The human intestinal tract, or gut, is best known for its role in digestion. But this collection of organs also plays a prominent role in the immune system. In fact, it is one of the first parts of the body that is attacked in the early stages of an HIV infection. Knowing how the virus infects cells and accumulates in this area is critical to developing new therapies for the over 33 million people worldwide living with HIV. Researchers at the California Institute of Technology (Caltech) are the first to have utilized high-resolution electron microscopy to look at HIV infection within the actual tissue of an infected organism, providing perhaps the most detailed characterization yet of HIV infection in the gut.
The team's findings are described in the January 30 issue of PLOS Pathogens.
"Looking at a real infection within real tissue is a big advance," says Mark Ladinsky, an electron microscope scientist at Caltech and lead author of the paper. "With something like HIV, it's usually very difficult and dangerous to do because the virus is an infectious agent. We used an animal model implanted with human tissue so we can study the actual virus under, essentially, its normal circumstances."
Ladinsky worked with Pamela Bjorkman, Max Delbrück Professor of Biology at Caltech, to take three-dimensional images of normal cells along with HIV-infected tissues from the gut of a mouse model engineered to have a human immune system. The team used a technique called electron tomography, in which a tissue sample is embedded in plastic and placed under a high-powered microscope. Then the sample is tilted incrementally through a course of 120 degrees, and pictures are taken of it at one-degree intervals. All of the images are then very carefully aligned with one another and, through a process called back projection, turned into a 3-D reconstruction that allows different places within the volume to be viewed one pixel at a time.
"Most prior electron microscopy studies of HIV have focused on the virus itself or on infection of laboratory-grown cell cultures," says Bjorkman, who is also an investigator with the Howard Hughes Medical Institute. "Ours is the first major electron microscopy study to look at HIV interacting with other cells in the actual gut tissue of an infected animal model."
By procuring such detailed images, Ladinsky and Bjorkman were able to confirm several observations of HIV made in prior, in vitro studies, including the structure and behavior of the virus as it buds off of infected cells and moves into the surrounding tissue and structural details of HIV budding from cells within an infected tissue. The team also described several novel observations, including the existence of "pools" of HIV in between cells, evidence that HIV can infect new cells both by direct contact or by free viruses in the same tissue, and that pools of HIV can be found deep in the gut.
"The study suggests that an infected cell releases newly formed viruses in a semisynchronous wave pattern," explains Ladinsky. "It doesn't look like one virus buds off and then another in a random way. Rather, it appears that groups of virus bud off from a given cell within a certain time frame and then, a little while later, another group does the same, and then another, and so on."
The team came to this conclusion by identifying single infected cells using electron microscopy. Then they looked for HIV particles at different distances from the original cell and saw that the groups of particles were more mature as their distance from the infected cell increased.

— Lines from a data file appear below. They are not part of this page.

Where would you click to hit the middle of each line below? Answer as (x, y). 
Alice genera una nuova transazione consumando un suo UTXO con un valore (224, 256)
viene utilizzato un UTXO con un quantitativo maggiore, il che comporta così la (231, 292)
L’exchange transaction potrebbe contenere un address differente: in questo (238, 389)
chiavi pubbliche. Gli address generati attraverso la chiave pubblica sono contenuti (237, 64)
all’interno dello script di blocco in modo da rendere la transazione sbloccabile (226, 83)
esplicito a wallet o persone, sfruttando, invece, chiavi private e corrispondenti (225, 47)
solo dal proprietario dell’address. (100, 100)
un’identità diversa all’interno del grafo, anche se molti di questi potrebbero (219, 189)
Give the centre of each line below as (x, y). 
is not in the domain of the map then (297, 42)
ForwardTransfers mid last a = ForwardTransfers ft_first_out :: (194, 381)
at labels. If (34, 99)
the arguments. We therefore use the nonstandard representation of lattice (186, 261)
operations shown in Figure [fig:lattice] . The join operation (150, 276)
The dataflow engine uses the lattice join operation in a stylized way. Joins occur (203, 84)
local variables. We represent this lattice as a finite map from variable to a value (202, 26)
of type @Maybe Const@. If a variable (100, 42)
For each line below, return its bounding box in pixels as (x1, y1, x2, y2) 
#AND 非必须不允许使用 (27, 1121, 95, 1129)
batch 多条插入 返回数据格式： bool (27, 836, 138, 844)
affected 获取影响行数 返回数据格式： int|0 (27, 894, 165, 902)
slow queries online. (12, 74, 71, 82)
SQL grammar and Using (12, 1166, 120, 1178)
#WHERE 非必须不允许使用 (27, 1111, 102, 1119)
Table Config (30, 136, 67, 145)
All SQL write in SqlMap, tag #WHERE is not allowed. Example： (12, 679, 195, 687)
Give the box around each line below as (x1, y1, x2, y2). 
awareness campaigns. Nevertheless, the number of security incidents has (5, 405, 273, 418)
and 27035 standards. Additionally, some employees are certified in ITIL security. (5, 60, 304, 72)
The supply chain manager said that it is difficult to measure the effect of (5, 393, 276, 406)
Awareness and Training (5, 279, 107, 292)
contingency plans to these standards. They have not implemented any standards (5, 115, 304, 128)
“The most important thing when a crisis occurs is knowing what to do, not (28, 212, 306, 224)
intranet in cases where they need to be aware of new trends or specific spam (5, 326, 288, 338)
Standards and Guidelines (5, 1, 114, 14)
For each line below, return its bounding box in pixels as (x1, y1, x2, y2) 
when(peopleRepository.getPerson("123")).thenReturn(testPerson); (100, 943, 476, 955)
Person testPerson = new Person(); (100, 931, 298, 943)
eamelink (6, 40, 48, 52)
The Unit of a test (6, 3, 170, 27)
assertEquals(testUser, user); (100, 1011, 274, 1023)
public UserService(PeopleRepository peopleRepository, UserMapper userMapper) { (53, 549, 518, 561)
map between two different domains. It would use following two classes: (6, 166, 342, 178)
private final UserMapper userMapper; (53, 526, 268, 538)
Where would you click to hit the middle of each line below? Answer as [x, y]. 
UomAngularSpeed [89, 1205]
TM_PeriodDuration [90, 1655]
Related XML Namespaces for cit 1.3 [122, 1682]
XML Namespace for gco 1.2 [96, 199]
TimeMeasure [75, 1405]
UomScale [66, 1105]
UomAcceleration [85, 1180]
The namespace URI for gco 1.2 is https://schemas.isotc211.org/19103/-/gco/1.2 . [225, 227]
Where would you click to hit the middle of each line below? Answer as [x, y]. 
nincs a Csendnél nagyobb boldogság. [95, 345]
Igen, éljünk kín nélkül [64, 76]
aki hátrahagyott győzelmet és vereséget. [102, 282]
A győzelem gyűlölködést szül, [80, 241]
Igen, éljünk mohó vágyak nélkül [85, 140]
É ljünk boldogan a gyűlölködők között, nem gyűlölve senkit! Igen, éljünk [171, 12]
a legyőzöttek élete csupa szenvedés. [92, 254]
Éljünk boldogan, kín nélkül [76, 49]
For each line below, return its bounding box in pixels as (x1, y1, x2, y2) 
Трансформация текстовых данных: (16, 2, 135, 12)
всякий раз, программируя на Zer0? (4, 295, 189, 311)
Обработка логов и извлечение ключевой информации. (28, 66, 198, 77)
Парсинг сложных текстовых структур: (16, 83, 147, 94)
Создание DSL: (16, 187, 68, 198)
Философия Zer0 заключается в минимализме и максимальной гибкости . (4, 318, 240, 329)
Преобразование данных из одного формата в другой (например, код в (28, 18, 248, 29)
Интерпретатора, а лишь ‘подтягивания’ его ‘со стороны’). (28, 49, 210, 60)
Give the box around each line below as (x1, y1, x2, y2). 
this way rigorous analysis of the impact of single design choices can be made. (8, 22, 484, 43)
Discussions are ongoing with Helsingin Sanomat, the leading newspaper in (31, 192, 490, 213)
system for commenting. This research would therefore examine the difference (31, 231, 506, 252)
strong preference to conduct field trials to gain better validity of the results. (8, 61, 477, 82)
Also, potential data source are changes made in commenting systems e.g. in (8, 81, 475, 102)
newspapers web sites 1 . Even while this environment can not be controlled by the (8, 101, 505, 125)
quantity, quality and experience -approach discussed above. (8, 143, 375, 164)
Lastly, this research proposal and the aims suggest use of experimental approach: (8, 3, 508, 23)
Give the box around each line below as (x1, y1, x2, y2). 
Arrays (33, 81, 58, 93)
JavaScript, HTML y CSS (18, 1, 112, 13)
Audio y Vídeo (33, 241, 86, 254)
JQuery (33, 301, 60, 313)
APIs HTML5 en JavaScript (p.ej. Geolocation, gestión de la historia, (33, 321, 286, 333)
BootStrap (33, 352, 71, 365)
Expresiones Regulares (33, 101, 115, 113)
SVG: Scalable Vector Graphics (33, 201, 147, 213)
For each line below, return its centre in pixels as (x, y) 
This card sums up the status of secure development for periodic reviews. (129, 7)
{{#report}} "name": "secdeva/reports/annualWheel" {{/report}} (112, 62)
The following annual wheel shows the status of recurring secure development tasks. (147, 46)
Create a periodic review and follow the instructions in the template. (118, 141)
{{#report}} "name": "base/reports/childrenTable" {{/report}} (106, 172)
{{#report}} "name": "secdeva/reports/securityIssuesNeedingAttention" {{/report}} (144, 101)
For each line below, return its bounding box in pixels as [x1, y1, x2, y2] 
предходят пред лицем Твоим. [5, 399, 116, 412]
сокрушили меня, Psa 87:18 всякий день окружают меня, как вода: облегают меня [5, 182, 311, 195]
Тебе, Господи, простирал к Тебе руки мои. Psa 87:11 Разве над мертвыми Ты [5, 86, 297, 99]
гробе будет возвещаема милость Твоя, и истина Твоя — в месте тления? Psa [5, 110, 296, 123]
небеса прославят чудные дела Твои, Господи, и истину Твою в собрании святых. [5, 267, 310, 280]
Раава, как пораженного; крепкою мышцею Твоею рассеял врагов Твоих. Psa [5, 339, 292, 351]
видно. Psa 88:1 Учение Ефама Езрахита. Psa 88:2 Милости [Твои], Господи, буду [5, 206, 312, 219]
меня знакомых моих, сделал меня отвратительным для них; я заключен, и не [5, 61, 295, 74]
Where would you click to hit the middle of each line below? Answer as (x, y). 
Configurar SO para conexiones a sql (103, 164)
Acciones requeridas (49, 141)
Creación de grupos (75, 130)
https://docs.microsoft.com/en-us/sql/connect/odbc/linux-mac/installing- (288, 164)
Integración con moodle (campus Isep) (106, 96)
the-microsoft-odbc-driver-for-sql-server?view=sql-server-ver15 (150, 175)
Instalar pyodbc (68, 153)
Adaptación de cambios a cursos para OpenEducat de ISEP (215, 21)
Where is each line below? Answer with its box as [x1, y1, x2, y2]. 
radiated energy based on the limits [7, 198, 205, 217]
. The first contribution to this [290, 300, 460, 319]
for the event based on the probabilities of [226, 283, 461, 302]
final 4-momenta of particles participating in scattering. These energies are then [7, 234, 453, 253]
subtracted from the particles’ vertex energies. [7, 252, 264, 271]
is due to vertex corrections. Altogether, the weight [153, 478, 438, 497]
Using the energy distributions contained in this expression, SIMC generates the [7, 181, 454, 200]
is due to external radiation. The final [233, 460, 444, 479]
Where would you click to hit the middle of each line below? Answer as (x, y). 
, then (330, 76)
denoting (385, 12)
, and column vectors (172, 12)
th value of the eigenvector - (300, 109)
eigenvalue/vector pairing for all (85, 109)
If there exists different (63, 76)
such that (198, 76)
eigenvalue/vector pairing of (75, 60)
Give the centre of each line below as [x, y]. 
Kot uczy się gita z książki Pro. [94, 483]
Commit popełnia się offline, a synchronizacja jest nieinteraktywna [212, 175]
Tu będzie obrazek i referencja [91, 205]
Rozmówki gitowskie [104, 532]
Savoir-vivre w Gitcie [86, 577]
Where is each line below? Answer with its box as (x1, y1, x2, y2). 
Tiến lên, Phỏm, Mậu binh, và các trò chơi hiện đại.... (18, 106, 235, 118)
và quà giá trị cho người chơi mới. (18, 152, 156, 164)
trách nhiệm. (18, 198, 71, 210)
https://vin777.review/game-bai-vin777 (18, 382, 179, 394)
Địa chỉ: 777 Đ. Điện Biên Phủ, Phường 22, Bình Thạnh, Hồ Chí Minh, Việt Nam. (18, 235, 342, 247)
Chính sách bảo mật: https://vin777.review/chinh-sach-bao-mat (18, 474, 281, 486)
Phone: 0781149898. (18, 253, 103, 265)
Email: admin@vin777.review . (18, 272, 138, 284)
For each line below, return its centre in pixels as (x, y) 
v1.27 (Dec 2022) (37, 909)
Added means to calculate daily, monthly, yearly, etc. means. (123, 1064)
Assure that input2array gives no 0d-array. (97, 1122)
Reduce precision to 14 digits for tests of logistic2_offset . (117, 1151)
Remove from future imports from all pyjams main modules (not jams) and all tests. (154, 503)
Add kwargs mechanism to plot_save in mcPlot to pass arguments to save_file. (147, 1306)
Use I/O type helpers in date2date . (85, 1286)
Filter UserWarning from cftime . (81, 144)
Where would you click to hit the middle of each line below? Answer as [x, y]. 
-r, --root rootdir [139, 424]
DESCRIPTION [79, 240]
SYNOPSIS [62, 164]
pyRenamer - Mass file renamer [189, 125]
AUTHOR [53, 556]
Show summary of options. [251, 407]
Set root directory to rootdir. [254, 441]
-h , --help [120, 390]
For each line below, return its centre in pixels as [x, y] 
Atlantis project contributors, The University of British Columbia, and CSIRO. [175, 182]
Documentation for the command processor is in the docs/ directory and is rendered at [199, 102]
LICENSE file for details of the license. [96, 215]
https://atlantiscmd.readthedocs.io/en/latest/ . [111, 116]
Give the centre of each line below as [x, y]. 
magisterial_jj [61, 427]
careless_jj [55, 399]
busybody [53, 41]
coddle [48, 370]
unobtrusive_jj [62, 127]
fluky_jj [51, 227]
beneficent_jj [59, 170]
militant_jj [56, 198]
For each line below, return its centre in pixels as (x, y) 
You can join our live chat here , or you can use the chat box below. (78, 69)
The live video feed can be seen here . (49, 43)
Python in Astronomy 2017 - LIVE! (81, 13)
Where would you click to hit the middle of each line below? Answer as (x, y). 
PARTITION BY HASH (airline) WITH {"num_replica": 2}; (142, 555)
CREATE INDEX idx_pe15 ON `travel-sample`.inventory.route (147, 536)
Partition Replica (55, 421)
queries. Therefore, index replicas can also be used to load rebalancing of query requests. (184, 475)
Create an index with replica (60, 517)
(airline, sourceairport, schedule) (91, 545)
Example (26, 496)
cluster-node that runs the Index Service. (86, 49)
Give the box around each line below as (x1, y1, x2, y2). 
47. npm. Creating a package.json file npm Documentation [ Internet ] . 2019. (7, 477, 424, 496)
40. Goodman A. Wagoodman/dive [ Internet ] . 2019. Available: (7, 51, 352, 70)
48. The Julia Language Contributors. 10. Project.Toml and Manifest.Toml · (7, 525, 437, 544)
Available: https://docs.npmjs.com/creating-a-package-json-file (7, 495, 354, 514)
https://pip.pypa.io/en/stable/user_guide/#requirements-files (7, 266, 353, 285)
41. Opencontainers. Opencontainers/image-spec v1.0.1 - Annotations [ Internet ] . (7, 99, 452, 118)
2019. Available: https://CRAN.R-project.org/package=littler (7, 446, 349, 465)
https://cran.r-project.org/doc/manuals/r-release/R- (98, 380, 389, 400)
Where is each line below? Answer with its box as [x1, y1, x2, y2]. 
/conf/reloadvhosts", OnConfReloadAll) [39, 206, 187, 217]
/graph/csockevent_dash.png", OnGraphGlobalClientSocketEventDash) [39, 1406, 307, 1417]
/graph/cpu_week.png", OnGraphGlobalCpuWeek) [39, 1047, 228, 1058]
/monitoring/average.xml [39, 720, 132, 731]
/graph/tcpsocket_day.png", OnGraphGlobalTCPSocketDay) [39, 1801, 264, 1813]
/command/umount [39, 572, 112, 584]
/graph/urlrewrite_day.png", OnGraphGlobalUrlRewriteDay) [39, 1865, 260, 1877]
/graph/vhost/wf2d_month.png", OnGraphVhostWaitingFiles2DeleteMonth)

"This finding showed that indeed these cells were producing waves of virus rather than individual ones, which was a neat observation," says Ladinsky.
In addition to producing waves of virus, infected cells are also thought to spread HIV through direct contact with their neighbors. Bjorkman and Ladinsky were able to visualize this phenomenon, known as a virological synapse, using electron microscopy.
"We were able to see one cell producing a viral bud that is contacting the cell next to it, suggesting that it's about to infect directly," Ladinsky says. "The space between those two cells represents the virological synapse."
Finally, the team found pools of HIV accumulating between cells where there was no indication of a virological synapse. This suggested that a virological synapse, which may be protected from some of the body's immune defenses, is not the only way in which HIV can infect new cells. The finding of HIV transfer via free pools of free virus offers hope that treatment with protein-based drugs, such as antibodies, could be an effective means of augmenting or replacing current treatment regimens that use small-molecule antiretroviral drugs.
"We saw these pools of virus in places where we had not initially expected to see them, down deep in the intestine," he explains. "Most of the immune cells in the gut are found higher up, so finding large amounts of the virus in the crypt regions was surprising."
The team will continue their efforts to look at HIV and related viruses under natural conditions using additional animal models, and potentially people.
"The end goal is to look at a native infection in human tissue to get a real picture of how it's working inside the body, and hopefully make a positive difference in fighting this epidemic," says Bjorkman.
Additional authors on the PLOS Pathogens paper, "Electron Tomography of HIV-1 Infection in Gut-Associated Lymphoid Tissue," are Collin Kieffer, a postdoctoral scholar in biology at Caltech; Gregory Olson and Douglas S. Kwon from the Ragon Institute of Massachusetts General Hospital (MGH), MIT, and Harvard; and Maud Deruaz, Vladimir Vrbanac, and Andrew M. Tager from MGH and Harvard Medical School. The work was supported by the Center for the Structural Biology of Cellular Host Elements in Egress, Trafficking and Assembly of HIV (CHEETAH).